As farmers decide on whether to participate in Price Loss Coverage or the county-yield-based Agricultural Risk Coverage, it is clear that if prices are above the crop's reference price, the better choice is ARC because PLC does not pay anything u...

As farmers decide on whether to participate in Price Loss Coverage or the county-yield-based Agricultural Risk Coverage, it is clear that if prices are above the crop's reference price, the better choice is ARC because PLC does not pay anything unless the price is below the reference price for a given crop.

One situation we have not seen discussed in detail is one in which a farmer's yields are significantly above or below the county yields. Because the PLC is calculated on the basis of a farmer's program payment yield, it seems logical to expect that under low-price conditions, farmers with yields well below the county average yield would be better off taking the ARC, which is calculated on the county yield.

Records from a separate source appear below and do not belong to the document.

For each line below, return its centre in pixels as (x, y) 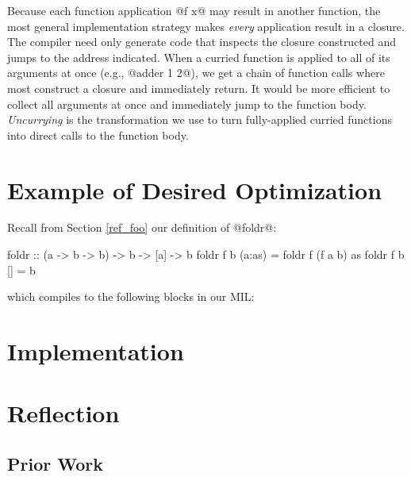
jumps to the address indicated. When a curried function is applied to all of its (199, 57)
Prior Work (55, 463)
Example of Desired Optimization (195, 189)
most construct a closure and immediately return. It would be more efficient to (199, 88)
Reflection (63, 413)
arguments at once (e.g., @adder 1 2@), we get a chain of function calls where (196, 73)
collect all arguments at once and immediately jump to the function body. (187, 104)
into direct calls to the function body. (98, 135)
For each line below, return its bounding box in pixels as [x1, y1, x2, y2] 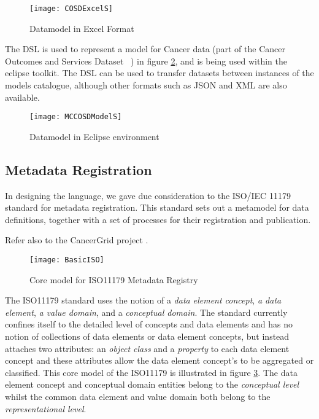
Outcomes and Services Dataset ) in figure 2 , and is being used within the [5, 54, 287, 67]
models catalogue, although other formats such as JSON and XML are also [5, 79, 287, 92]
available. [5, 90, 40, 103]
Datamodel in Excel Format [29, 22, 134, 34]
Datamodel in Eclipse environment [29, 130, 159, 143]
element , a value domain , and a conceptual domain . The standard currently [5, 305, 288, 318]
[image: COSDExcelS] [29, 4, 113, 13]
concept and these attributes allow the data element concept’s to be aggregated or [5, 354, 314, 367]
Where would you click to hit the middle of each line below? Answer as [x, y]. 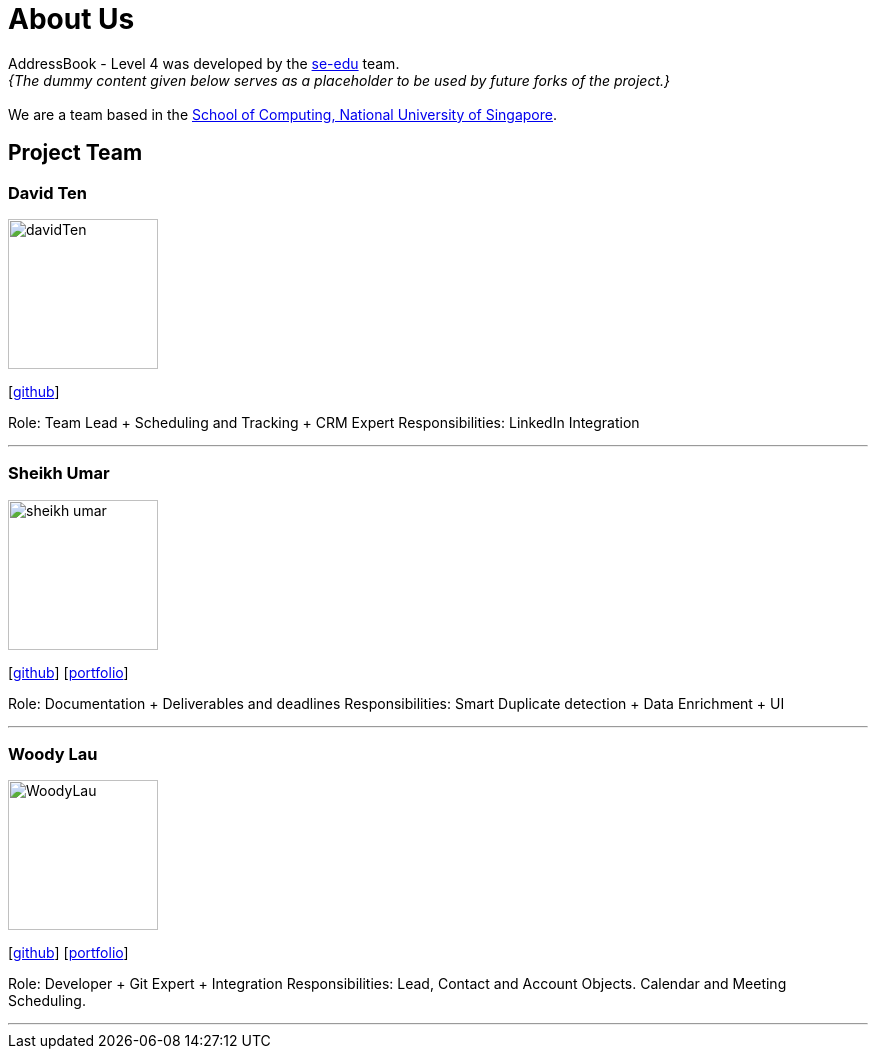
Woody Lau [53, 754]
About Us [71, 19]
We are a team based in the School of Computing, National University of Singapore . [283, 114]
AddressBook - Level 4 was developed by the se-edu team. [204, 63]
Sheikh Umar [59, 473]
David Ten [48, 192]
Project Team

Let's look at some specific yield and price situations to see how it works out for those situations. First, we assume that we are evaluating program outcomes for a county that has an average corn yield of 200 bushels per acre. Suppose farmer Smith's program payment yield is 150 bushels of corn per acre and farmer Jones' farm has a program payment yield of 250 bushels of corn per acre.

Further assume a yearly price path that begins at $3.50 for the 2014 crop marketing year and then goes to $4.25, $3.25, $2 and $2.90 through the following four marketing years.

So what we want to do is compare the five-year PLC total payments with the five-year county ARC total payments for the low- yield farm with the total payments for the high-yield farm, compared with the county average, using the specified price path. First, we make the computations for each year.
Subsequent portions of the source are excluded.